那家人没有能力住得起更好的医院,更加住不起市中心的医院,所以就在附近找了个医院住了下来。
他们现在就是要去探望受伤的人。
医院来来往往的人不少。
虽然有着安夏最讨厌的消毒水的味道,但是里面的中央空调还是挺足的。
一进来安夏就感受到了凉爽的感觉,让她一瞬间舒服的感觉自己的毛孔都张开了一样。
“你在这里等我,我去问问护士。”禹辰说。
安夏点点头,用丝巾擦了擦脸上的汗。
外面炎热的天气让她仿佛回到了夏天一样。
甚至比国内的夏天还要更加灼热。
她看见禹辰去到护士台,不过几分钟的时间,他就回来了。
“怎么样?问到了吗?”
“嗯,在四楼。”
禹辰和安夏乘着电梯上去。
这家医院看起来条件不怎么样,楼层只有七楼,混杂的病人还是挺多的,因此每一次电梯人都很多。

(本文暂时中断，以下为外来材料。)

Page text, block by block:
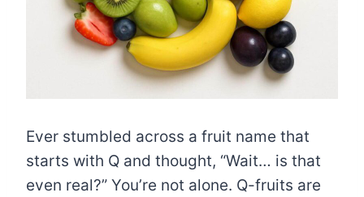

安夏进了电梯之后看见不少人都带着口罩,除此之外,因为天气的原因,封闭的空间里面还有一股不小的味道。
她下意识的皱了皱眉。
禹辰紧紧的在她身边。
安夏感觉到禹辰的手掌,身上传来的薄荷味道让她感觉舒服了几分。
出了电梯之后,她才感觉自己好像重新活过来一样。
“你还好吗?”安夏一皱眉禹辰就感觉到了,她看起来挺不舒服的,脸色有点惨白,手捂着胸口。
旁边有自动售卖机,禹辰给她买了瓶矿泉水。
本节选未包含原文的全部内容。